As shown in Table 4, the higher the concentration of soluble iron, the higher the cyanide concentration after the reaction.

[Examples 20 to 22, Comparative Examples 10 to 13]

As the test water, we use the following water quality water collection facilities.

pH: 8.7,

Total cyan: 3 mg / l,

Ammonium ion: 120 mg / l,

TOC: 10 mg / l,

Soluble iron: less than 0.1 mg / l

500 ml of the test water was placed in a glass container with a lid, the water temperature was maintained at 60 캜, and an anti-scale agent, an alkali agent and a chlorine source were added so as to meet the conditions shown in Table 1. Further, a test piece made of SUS was placed in the container. The reaction time was 60 minutes.

Table 5 shows the pH, the amount of NaClO added, the calcium ion concentration after the elapse of the reaction time, the presence or absence of scale adhesion to the test piece, and the total cyan concentration after 5 minutes from the addition of the drug and after 60 minutes elapsed.

As shown in Table 5, according to the present invention, cyan can be sufficiently decomposed, and scale can be prevented. In Comparative Example 10, since the pH is less than 11, the residual cyanide concentration is high. In Comparative Example 11, no scale inhibitor was added and scale was generated. In Comparative Examples 12 and 13, an anti-scale agent was added, but a scale was attached because it was not a phosphonic acid-based anti-scale agent.

While the invention has been described in detail with reference to specific embodiments thereof, it will be apparent to those skilled in the art that various changes and modifications can be made without departing from the spirit and scope of the invention.

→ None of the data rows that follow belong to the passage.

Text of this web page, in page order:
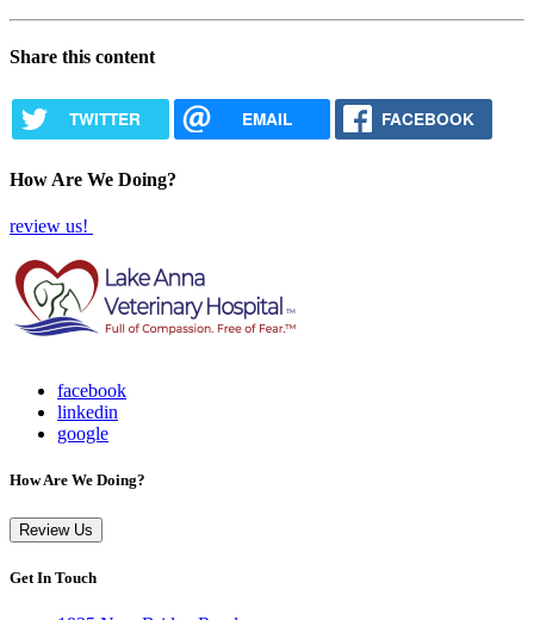
Share this content
TWITTER EMAIL FACEBOOK
How Are We Doing?
review us!
facebook
linkedin
google
How Are We Doing?
Review Us
Get In Touch
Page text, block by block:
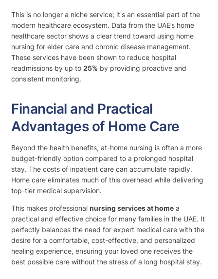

 The present application is based on Japanese patent application (special license 2012-080437) filed on March 30, 2012 and Japanese patent application (special license 2012-080438) filed on March 30, 2012, all of which are incorporated herein by reference. Quot;

Claims (10)

A method of treating cyanide wastewater for decomposing a cyanide compound by adding a chlorine source to cyanide wastewater containing a cyanide compound,
The cyanide-containing wastewater contains ammonium ions and organic matter,
Wherein the chlorine source is added so that the pH of the cyanide-containing wastewater is 11 or more and the free residual chlorine concentration is 0.1 mg / liter or more even after the cyanide decomposition reaction. The method according to claim 1,
Characterized in that a phosphonic acid-based scale inhibitor is further added to the cyan containing wastewater. 3. The method of claim 2,
Wherein the phosphonic acid-based scale inhibitor is at least one selected from 1-hydroxyethylidene-1,1-diphosphonic acid, 2-phosphonobutane-1,2,4-tricarboxylic acid, and salts thereof Characterized in that the cyanide-containing waste water is treated. The method according to claim 2 or 3,
Wherein the alkaline source and the anti-scale agent are mixed and liquefied and added. 3. The method according to claim 1 or 2,
Wherein the chlorine source is added so that the free residual chlorine concentration is 0.1 to 1 mg / l. 3. The method according to claim 1 or 2,
Wherein the alkaline agent is added to the cyan containing wastewater to adjust the pH to 11 to 12.5. The method according to claim 6,
Wherein the alkaline agent is added so that the pH after the cyanide decomposition reaction is 11 or higher. 3. The method according to claim 1 or 2,
Wherein the concentration of soluble iron in the cyanide-containing wastewater is 0.4 mg / liter or less. 3. The method according to claim 1 or 2,
Wherein the water temperature of the cyanide-containing wastewater is 40 占 폚 or higher. 3. The method according to claim 1 or 2,
Wherein the chlorine source is at least one of sodium hypochlorite, chlorine and bleaching powder.